Si aún así querés sacar el mensaje de error, tenés que entrar al BIOS y deshabilitar la verificación de SMART. Si no sabés como hacerlo, entonces cambiá el disco antes de perder toda la información.


----------



## jgrey (Abr 25, 2011)

hola muchachon... gracias por tu colaboración ....

mira eu--genio  si observas la imagen nuevamente te podéis dar cuenta que tengo varios discos y si me podéis colaborar te agradecería me des un paso a paso para colocar otro disco en remplazo de este,por ejemplo "SATA1 remplazado por SATA2" Y como cargo el sistema operativo del difunto al esclavo? y que me arranque en auto!... ya que supuestamente se diagnostico el disco maestro y no tiene nada...según.... Te informo que ya realice mi copia de seguridad en el esclavo así que nada que perder...CREOOO....


----------



## Dr. Zoidberg (Abr 25, 2011)

jgrey dijo:
			
		

> ya que supuestamente se diagnostico el disco maestro y no tiene  nada...según.... Te informo que ya realice mi copia de seguridad en el  esclavo así que nada que perder...CREOOO....

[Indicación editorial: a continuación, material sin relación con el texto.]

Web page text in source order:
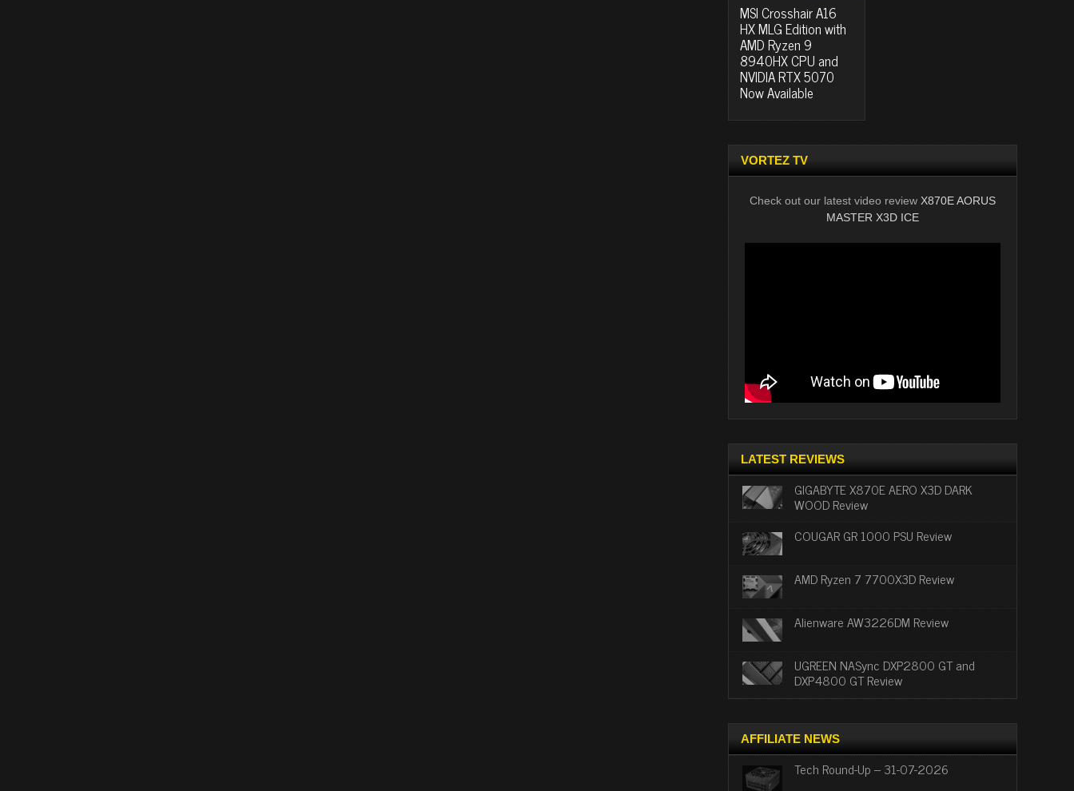
MSI Crosshair A16
HX MLG Edition with
AMD Ryzen 9
8940HX CPU and
NVIDIA RTX 5070
Now Available
VORTEZ TV
Check out our latest video review X870E AORUS
MASTER X3D ICE
LATEST REVIEWS
GIGABYTE X870E AERO X3D DARK
WOOD Review
COUGAR GR 1000 PSU Review
AMD Ryzen 7 7700X3D Review
Alienware AW3226DM Review
UGREEN NASync DXP2800 GT and
DXP4800 GT Review
AFFILIATE NEWS
Tech Round-Up – 31-07-2026

Pero será posible? No leés nada de lo que dice la pantalla?   




			
				jgrey dijo:
			
		

> si me podéis colaborar te agradecería me des un paso a paso para colocar  otro disco en remplazo de este,por ejemplo "SATA1 remplazado por SATA2"  Y como cargo el sistema operativo del difunto al esclavo? y que me  arranque en auto!


Con lo que estás preguntando, te recomiendo que lleves la PC a un servicio técnico antes de que provoqués un daño mayor al que ya tenés.


----------



## jgrey (Abr 25, 2011)

haber bambino....

tu estas en un país y yo en otro, así que tratemos de usar un solo idioma  " español " para que nos entendamos...

Tengo DOS (2) DISCOS DURO uno bueno y otro malo.
para que comprar otro...solo necesito que me digas, si puedes... como colocar el #2 como maestro y punto....ya que en este tengo todo el contenido del #1...:enfadado:


----------



## Maccellbahia (Abr 25, 2011)

Hola, saca el disco de dañado, y en su lugar pones el que tenes de resguardo/esclavo, si son sata solo cambia de lugar los cables y automaticamente te pone el que era esclavo en master, ahora nesesitas un cd de instalacion de tu sistema operativo, entras al bios, elegis bootear desde cdrom, e instalas. y Problema resuelto. Saludos


----------



## comando_co (Abr 25, 2011)

jgrey, como piensas poner a trabajar el disco esclavo como maestro?? si el sistema operativo siempre se instala en el maestro. A menos a que formatees el disco esclavo, le corras el jumper a la posición de master y le reinstales el sistema operativo. Estoy de acuerdo con ezavalla, gastese unos pesos y llévelo a donde un buen tecnico en PC's.

Sin embargo...lease esto:

http://www.monografias.com/trabajos37/disco-duro/disco-duro2.shtml

http://www.alegsa.com.ar/Notas/1.php

http://www.alegsa.com.ar/Notas/120.php

Espero y esto aclare tus dudas.


----------



## Maccellbahia (Abr 25, 2011)

comando_co: el sistema operativo lo puedes instalar en cualquier disco ya sea esclavo, master, o incluso en un pendrive, o si hablamos de sistemas operativos antiguos hasta en un diskette (ms-dos). 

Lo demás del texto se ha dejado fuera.